### WHAT THIS TASK INVOLVES
Report each line of the records below that holds the word "html".
SOURCE RECORDS section start
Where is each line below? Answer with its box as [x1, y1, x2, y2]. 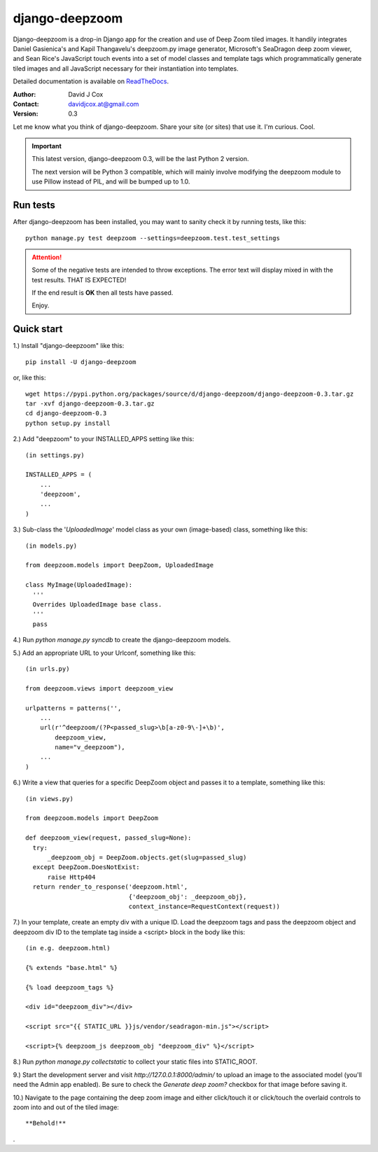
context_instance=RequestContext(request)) [128, 902, 280, 910]
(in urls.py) [25, 665, 70, 672]
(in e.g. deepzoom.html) [25, 944, 111, 952]
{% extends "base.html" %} [25, 964, 118, 971]
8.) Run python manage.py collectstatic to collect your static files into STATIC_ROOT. [13, 1057, 258, 1066]
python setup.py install [25, 419, 111, 427]
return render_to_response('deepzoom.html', [32, 883, 188, 891]
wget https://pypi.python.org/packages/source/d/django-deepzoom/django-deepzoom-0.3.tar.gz [25, 389, 354, 398]
SOURCE RECORDS section end
### EXERCISE RESULT
(in e.g. deepzoom.html) [25, 944, 111, 952]
{% extends "base.html" %} [25, 964, 118, 971]
return render_to_response('deepzoom.html', [32, 883, 188, 891]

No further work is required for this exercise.